Exercise instructions >>
Leave every image behind and restate the data word for word.
# # # #
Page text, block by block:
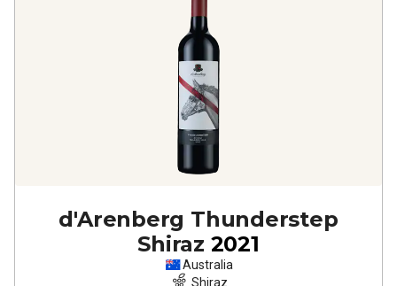
d'Arenberg Thunderstep
Shiraz 2021
Australia
Shiraz
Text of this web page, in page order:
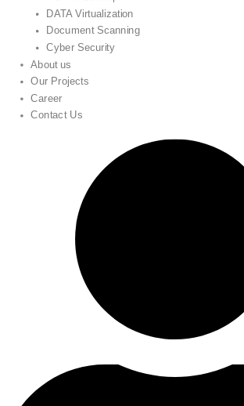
# # # #
Result >>
Page text, block by block:
d'Arenberg Thunderstep
Shiraz 2021
Australia
Shiraz
Text of this web page, in page order:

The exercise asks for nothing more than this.